◆ Instructions for the task
Verbatim copy, images excluded: write out each record shown below.

◆ The data
++++

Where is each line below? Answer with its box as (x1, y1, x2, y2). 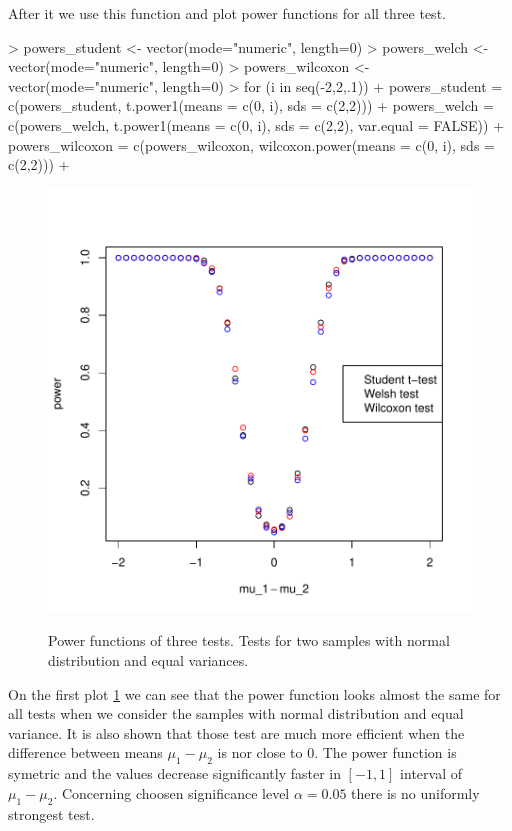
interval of (400, 763, 462, 784)
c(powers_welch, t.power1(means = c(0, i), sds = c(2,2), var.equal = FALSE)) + (8, 114, 505, 135)
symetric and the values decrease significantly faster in (8, 763, 341, 784)
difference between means (8, 742, 163, 763)
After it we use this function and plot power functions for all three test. (8, 3, 446, 23)
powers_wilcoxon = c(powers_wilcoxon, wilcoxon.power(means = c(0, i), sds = (8, 134, 495, 155)
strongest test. (8, 803, 95, 824)
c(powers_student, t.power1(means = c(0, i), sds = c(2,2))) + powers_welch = (8, 95, 494, 116)
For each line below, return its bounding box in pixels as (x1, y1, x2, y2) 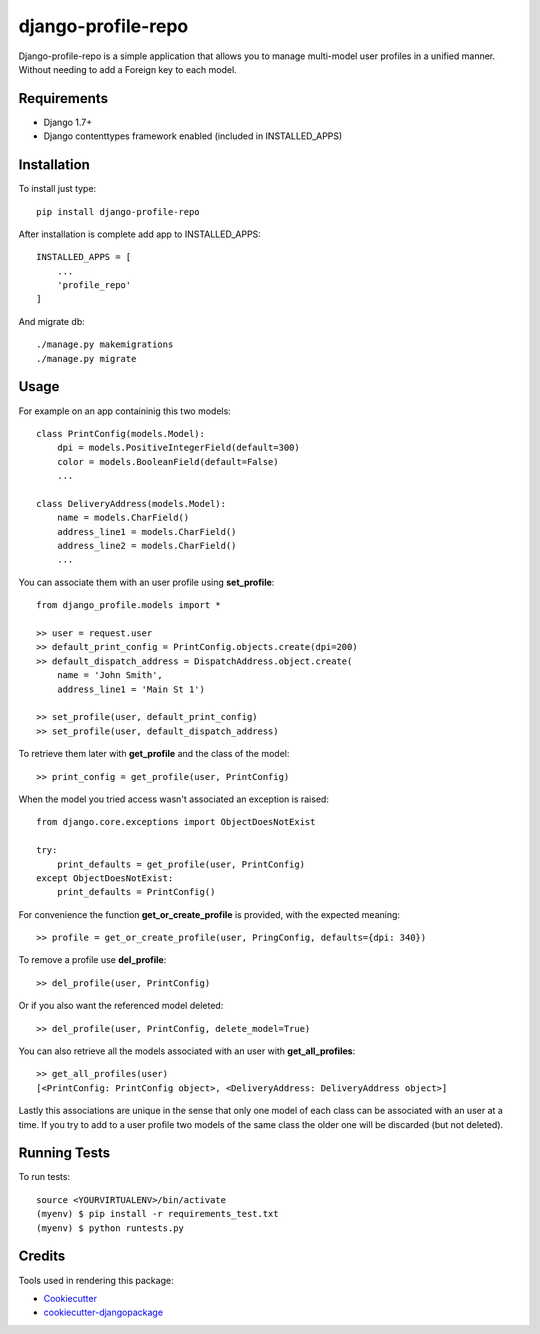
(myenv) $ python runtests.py (36, 1222, 185, 1234)
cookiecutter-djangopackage (43, 1306, 164, 1319)
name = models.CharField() (56, 512, 190, 524)
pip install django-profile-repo (36, 206, 200, 217)
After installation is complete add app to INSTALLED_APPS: (18, 228, 262, 240)
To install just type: (18, 183, 97, 195)
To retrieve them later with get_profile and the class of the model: (18, 748, 290, 760)
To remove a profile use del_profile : (18, 954, 167, 966)
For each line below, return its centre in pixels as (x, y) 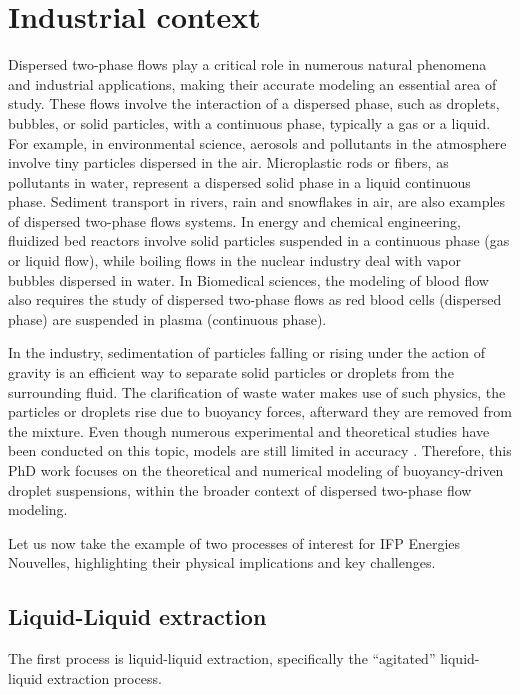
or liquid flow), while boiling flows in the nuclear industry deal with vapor (235, 260)
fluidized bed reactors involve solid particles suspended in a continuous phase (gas (259, 240)
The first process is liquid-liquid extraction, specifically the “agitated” (222, 658)
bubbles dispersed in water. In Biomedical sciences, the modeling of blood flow (248, 279)
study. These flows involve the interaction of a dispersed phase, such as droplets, (254, 103)
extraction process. (104, 677)
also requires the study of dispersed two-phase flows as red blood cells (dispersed (255, 299)
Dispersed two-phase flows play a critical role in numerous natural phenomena (247, 64)
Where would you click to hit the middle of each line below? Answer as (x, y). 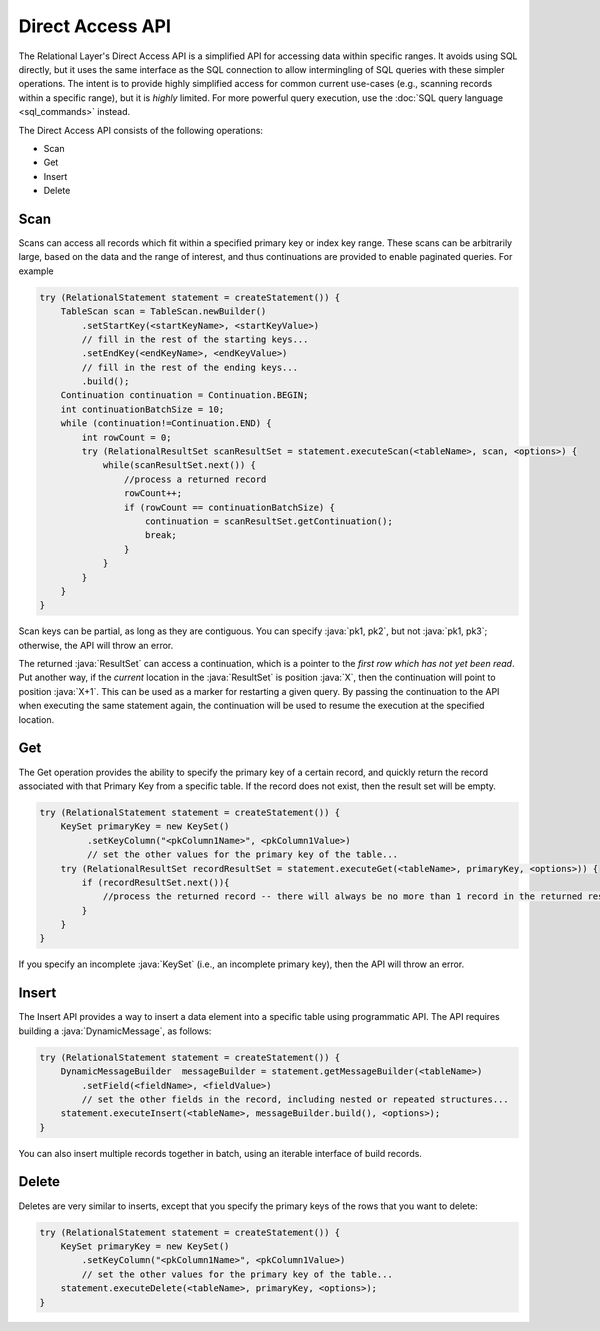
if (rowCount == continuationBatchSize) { (229, 507)
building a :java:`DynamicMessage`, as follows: (115, 1031)
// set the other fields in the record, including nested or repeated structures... (295, 1099)
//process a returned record (195, 479)
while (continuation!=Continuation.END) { (166, 423)
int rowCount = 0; (126, 437)
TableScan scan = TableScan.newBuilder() (163, 311)
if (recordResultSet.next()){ (155, 882)
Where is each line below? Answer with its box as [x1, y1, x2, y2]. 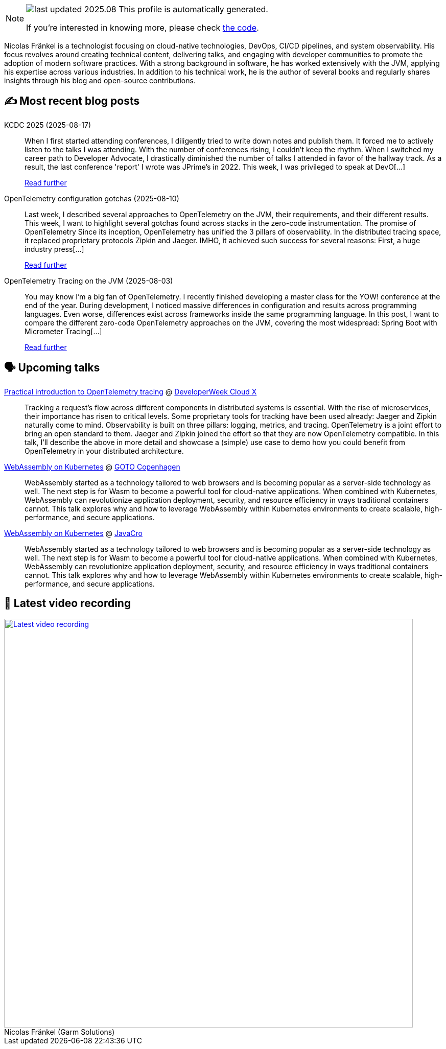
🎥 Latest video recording [4, 597, 131, 610]
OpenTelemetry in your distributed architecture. [25, 446, 184, 455]
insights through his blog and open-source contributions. [4, 76, 196, 85]
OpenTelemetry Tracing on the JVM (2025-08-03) [4, 276, 173, 285]
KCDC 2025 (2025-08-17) [4, 120, 91, 129]
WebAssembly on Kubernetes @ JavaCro [4, 528, 143, 538]
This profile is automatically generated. [119, 4, 268, 14]
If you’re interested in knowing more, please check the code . [26, 22, 259, 33]
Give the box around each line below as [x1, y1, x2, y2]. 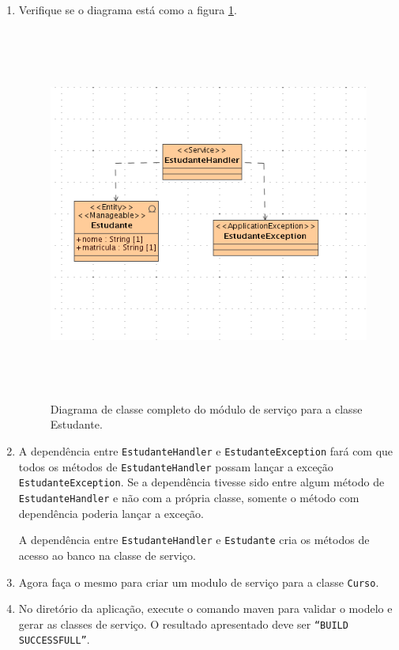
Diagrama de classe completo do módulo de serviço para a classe [50, 400, 363, 417]
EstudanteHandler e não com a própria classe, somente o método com [18, 489, 359, 505]
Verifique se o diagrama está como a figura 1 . [18, 2, 237, 17]
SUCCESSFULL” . [18, 631, 90, 648]
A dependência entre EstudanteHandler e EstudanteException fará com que [18, 443, 393, 459]
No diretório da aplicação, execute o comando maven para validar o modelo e [18, 600, 393, 617]
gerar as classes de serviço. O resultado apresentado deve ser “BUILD [18, 615, 348, 632]
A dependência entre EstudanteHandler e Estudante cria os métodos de [18, 531, 370, 548]
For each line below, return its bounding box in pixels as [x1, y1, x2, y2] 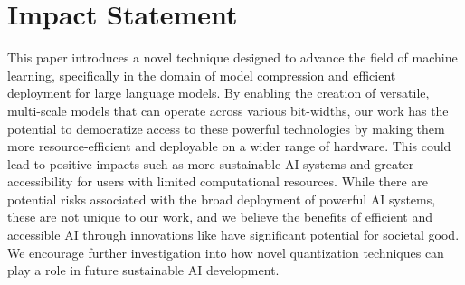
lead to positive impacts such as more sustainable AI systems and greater [7, 154, 414, 173]
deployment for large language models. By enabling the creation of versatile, [7, 83, 430, 102]
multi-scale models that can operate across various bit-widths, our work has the [7, 100, 449, 119]
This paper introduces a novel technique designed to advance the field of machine [7, 48, 458, 67]
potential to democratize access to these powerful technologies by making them [7, 119, 445, 138]
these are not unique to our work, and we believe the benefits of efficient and [7, 207, 433, 226]
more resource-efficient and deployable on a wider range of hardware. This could [7, 137, 451, 156]
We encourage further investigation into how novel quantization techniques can [7, 242, 444, 261]
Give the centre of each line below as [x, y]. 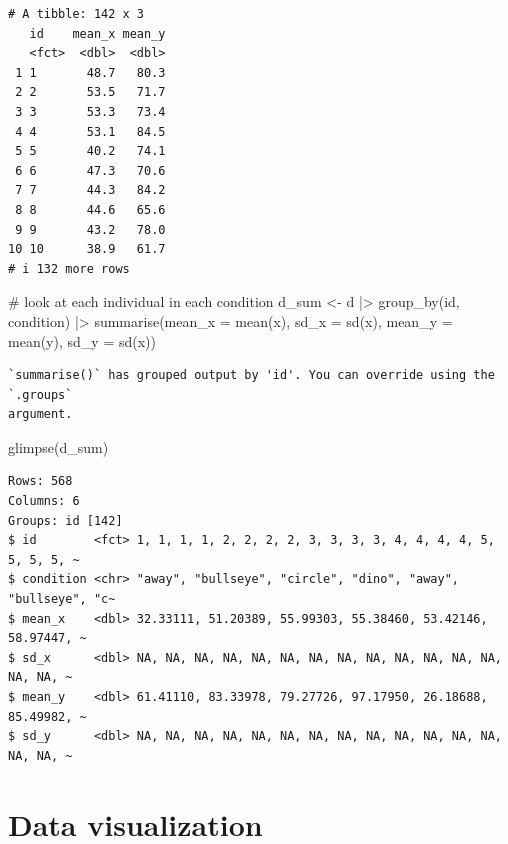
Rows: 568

++++

◆ Solution
Where is each line below? Answer with its box as (x1, y1, x2, y2). 
interval of (400, 763, 462, 784)
c(powers_welch, t.power1(means = c(0, i), sds = c(2,2), var.equal = FALSE)) + (8, 114, 505, 135)
symetric and the values decrease significantly faster in (8, 763, 341, 784)
difference between means (8, 742, 163, 763)
After it we use this function and plot power functions for all three test. (8, 3, 446, 23)
powers_wilcoxon = c(powers_wilcoxon, wilcoxon.power(means = c(0, i), sds = (8, 134, 495, 155)
strongest test. (8, 803, 95, 824)
c(powers_student, t.power1(means = c(0, i), sds = c(2,2))) + powers_welch = (8, 95, 494, 116)
For each line below, return its bounding box in pixels as (x1, y1, x2, y2) 
(myenv) $ python runtests.py (36, 1222, 185, 1234)
cookiecutter-djangopackage (43, 1306, 164, 1319)
name = models.CharField() (56, 512, 190, 524)
pip install django-profile-repo (36, 206, 200, 217)
After installation is complete add app to INSTALLED_APPS: (18, 228, 262, 240)
To install just type: (18, 183, 97, 195)
To retrieve them later with get_profile and the class of the model: (18, 748, 290, 760)
To remove a profile use del_profile : (18, 954, 167, 966)
For each line below, return its centre in pixels as (x, y) 
or liquid flow), while boiling flows in the nuclear industry deal with vapor (235, 260)
fluidized bed reactors involve solid particles suspended in a continuous phase (gas (259, 240)
The first process is liquid-liquid extraction, specifically the “agitated” (222, 658)
bubbles dispersed in water. In Biomedical sciences, the modeling of blood flow (248, 279)
study. These flows involve the interaction of a dispersed phase, such as droplets, (254, 103)
extraction process. (104, 677)
also requires the study of dispersed two-phase flows as red blood cells (dispersed (255, 299)
Dispersed two-phase flows play a critical role in numerous natural phenomena (247, 64)
Where would you click to hit the middle of each line below? Answer as (x, y). 
if (rowCount == continuationBatchSize) { (229, 507)
building a :java:`DynamicMessage`, as follows: (115, 1031)
// set the other fields in the record, including nested or repeated structures... (295, 1099)
//process a returned record (195, 479)
while (continuation!=Continuation.END) { (166, 423)
int rowCount = 0; (126, 437)
TableScan scan = TableScan.newBuilder() (163, 311)
if (recordResultSet.next()){ (155, 882)
Where is each line below? Answer with its box as [x1, y1, x2, y2]. 
🎥 Latest video recording [4, 597, 131, 610]
OpenTelemetry in your distributed architecture. [25, 446, 184, 455]
insights through his blog and open-source contributions. [4, 76, 196, 85]
OpenTelemetry Tracing on the JVM (2025-08-03) [4, 276, 173, 285]
KCDC 2025 (2025-08-17) [4, 120, 91, 129]
WebAssembly on Kubernetes @ JavaCro [4, 528, 143, 538]
This profile is automatically generated. [119, 4, 268, 14]
If you’re interested in knowing more, please check the code . [26, 22, 259, 33]
Give the box around each line below as [x1, y1, x2, y2]. 
Diagrama de classe completo do módulo de serviço para a classe [50, 400, 363, 417]
EstudanteHandler e não com a própria classe, somente o método com [18, 489, 359, 505]
Verifique se o diagrama está como a figura 1 . [18, 2, 237, 17]
SUCCESSFULL” . [18, 631, 90, 648]
A dependência entre EstudanteHandler e EstudanteException fará com que [18, 443, 393, 459]
No diretório da aplicação, execute o comando maven para validar o modelo e [18, 600, 393, 617]
gerar as classes de serviço. O resultado apresentado deve ser “BUILD [18, 615, 348, 632]
A dependência entre EstudanteHandler e Estudante cria os métodos de [18, 531, 370, 548]
For each line below, return its bounding box in pixels as [x1, y1, x2, y2] 
lead to positive impacts such as more sustainable AI systems and greater [7, 154, 414, 173]
deployment for large language models. By enabling the creation of versatile, [7, 83, 430, 102]
multi-scale models that can operate across various bit-widths, our work has the [7, 100, 449, 119]
This paper introduces a novel technique designed to advance the field of machine [7, 48, 458, 67]
potential to democratize access to these powerful technologies by making them [7, 119, 445, 138]
these are not unique to our work, and we believe the benefits of efficient and [7, 207, 433, 226]
more resource-efficient and deployable on a wider range of hardware. This could [7, 137, 451, 156]
We encourage further investigation into how novel quantization techniques can [7, 242, 444, 261]
Give the centre of each line below as [x, y]. 
Rows: 568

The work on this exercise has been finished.